Harmonisasi bisa dilakukan melalui perubahan terhadap undang-undang yang ada.

Rep: Kiki Sakinah/ Red: Agung Sasongko
Zakat
Foto: Antara
Zakat

REPUBLIKA.CO.ID,  JAKARTA -- Pakar Ekonomi Syariah Irfan Syauqi Beik menilai harmonisasi zakat dan pajak bisa dilakukan dengan cara mengakomodasi zakat sebagai pengurang pajak. Hal itu bisa diterapkan seperti di Aceh, yang bisa menjadi pilot project (proyek percontohan) bagi daerah lainnya.

Irfan menjelaskan, zakat memang harus diatur sebagai pengurang pajak pendapatan yang harus diaplikasikan dengan baik. Ini agar zakat sebagai pengurang pajak itu bukan hanya muncul di form SPT tahunan, namun juga sebaiknya1 di form SPT bulanan.

"Sehingga kewajiban membayar zakat bisa otomatis mengurangi beban pendapatan kena pajak," kata dia, Jumat (9/2).

Selanjutnya, Direktur Pusat Kajian Strategis Baznas ini menuturkan bahwa harmonisasi bisa dilakukan melalui perubahan terhadap undang-undang yang ada. Dalam pembahasan 2011 terkait pengelolaan zakat, ia mengatakan bahwa kementerian keuangan sempat mengungkapkan keberatan tentang wacana zakat sebagai pengurang pajak langsung.
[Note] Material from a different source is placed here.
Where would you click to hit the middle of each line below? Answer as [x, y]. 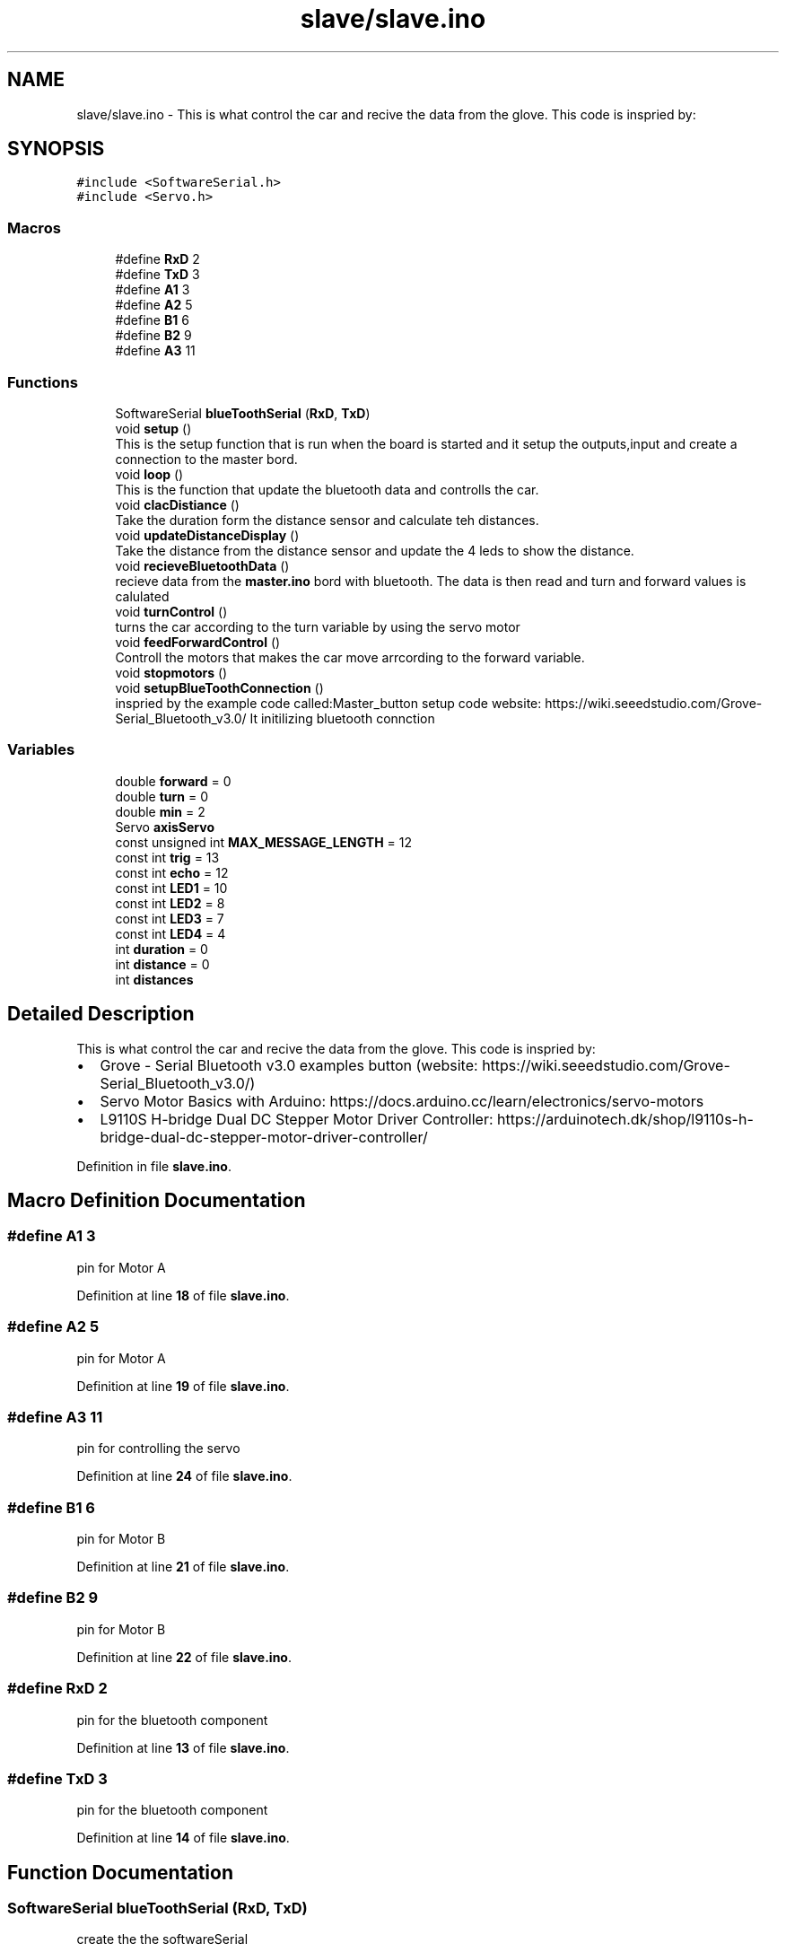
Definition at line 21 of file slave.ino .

Karena urusan zakat dinilai harusnya diatur dalam undang-undang pajak.

"Karena itu, jika ingin mengharmoniskan antara zakat dan pajak harus ada upaya melakukan amandemen terhadap undang-undang pajak penghasilan. Karena di dalam undang-undang itu disebutkan secara eksklusif zakat menjadi pengurang pajak langsung," lanjut Direktur Pusat Studi Bisnis dan Ekonomi Syariah (CIBEST) IPB ini.

Kalaupun untuk melakukan harmonisasi itu masih diperlukan waktu dan proses politik, maka ia menekankan agar Kemenkeu paling tidak ikut mensosialisasikan secara aktif kewajiban zakat di semua konter pelayanan pajak dan kantor kemenkeu yang ada di Indonesia.

Sekaligus, menurutnya, ikut menyukseskan Perpres. Di samping itu, ia menyarankan agar anggaran untuk Badan Amil Zakat Nasional (Baznas) dinaikkan. Pasalnya, selama ini anggaran untuk Baznas setiap tahunnya sangat kecil untuk ukuran sebuah institusi nasional.

Sementara itu, ia mengatakan ASN bisa menggunakan mekanisme form penolakan yang dipotong langsung ke Baznas karena ASN tersebut sudah membayar zakat melalui lembaga amil zakat (LAZ) resmi. Kewajiban zakat sendiri, menurutnya, diatur sesuai nisab (batasan) yang menjadi standar apakah ASN itu wajib menunaikan zakat atau tidak. Karenanya, tidak semua ASN memiliki kewajiban untuk membayar zakat profesi tersebut.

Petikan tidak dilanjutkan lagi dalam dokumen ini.